11 HW 11

In this class,

  1. A Boeng 747 has a maximum take-off weight of about 400,000 kg and take-off speed of about 75 m/s. The wing span is 65 m. Estimate the circulation around the wing from the Kutta-Joukowski relation. This same circulation is around the trailing wingtip vortices. From that, ballpark the typical circulatory velocities around the trailing vortices, assuming that they have maybe a diameter of a quarter of the span. Compare to the typical take-off speed of a Cessna 52, 50 mph.

  2. Model the two trailing vortices of a plane as two-dimensional point vortices (three-dimensional line vortices). Take them to be a distance $2\ell$ apart, and to be a height $h$ above the ground. Take the ground as the $x$-axis, and take the $y$-axis to be the symmetry axis midway between the vortices. Now:
    1. Identify the mirror vortices that represent the effect of the ground on the flow field. Make a picture of the $x,y$-plane with all vortices and their directions of circulation.
    2. Find the velocity at an arbitrary point $x$ on the ground due to all the vortices.
    3. From that, apply the Bernoulli law to find the pressure changes that the vortices cause at the ground. Sketch this pressure against $x$ for both $h$ significantly greater than $d$ and vice-versa.
    4. Also find the velocity that the right-hand non-mirror vortex R experiences due to the other vortices. In particular find the Cartesian velocity components $u_{\rm R}$ and $v_{\rm R}$ in terms of $\Gamma$, $h$ and $\ell$.

  3. Continuing the previous question, the right non-mirror vortex R moves with the velocity that the other vortices induce:

    \begin{displaymath}
\frac{{\rm d}\ell}{{\rm d}t} = u_{\rm R} \qquad
\frac{{\rm d}h}{{\rm d}t} = v_{\rm R}
\end{displaymath}

    If you substitute in the found velocities and take a ratio to get rid of time, you get an expression for ${\rm d}h/{\rm d}\ell$. Integrate that expression using separation of variables to find the trajectory of the vortices with time. Accurately draw these trajectories in the $x,y$-plane, indicating any asymptotes. Do the vortices end up at the ground for infinite time, or do they stay a finite distance above it?
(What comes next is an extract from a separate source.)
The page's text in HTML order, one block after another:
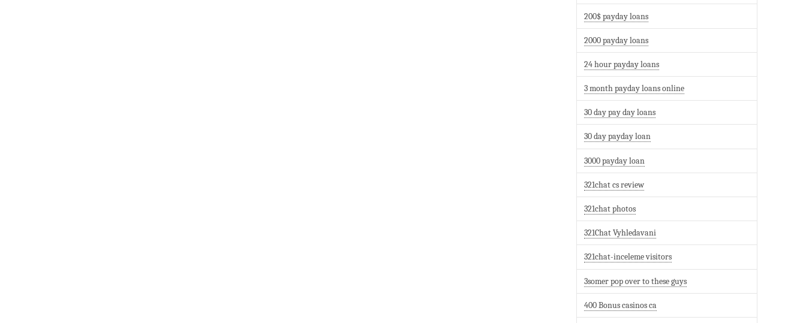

  4. Describe transverse ideal (inviscid) flow around a circular cylinder of radius $r_0$ using a streamfunction approach. Write the partial differential equation to be satisfied by the streamfunction in an appropriate coordinate system. Also write the boundary conditions at the cylinder surface, $r=r_0$, and the boundary condition at infinity, $r\to\infty$.

  5. Find the streamfunction of the previous question. To do so, guess it to be a single separation of variables term of the form $f(r)g(\theta)$. Assume an appropriate form for $g(\theta)$ and then find $f(r)$. Note: the equation that you get for $f(r)$ should have two different solutions of the form $r^n$ for some $n$.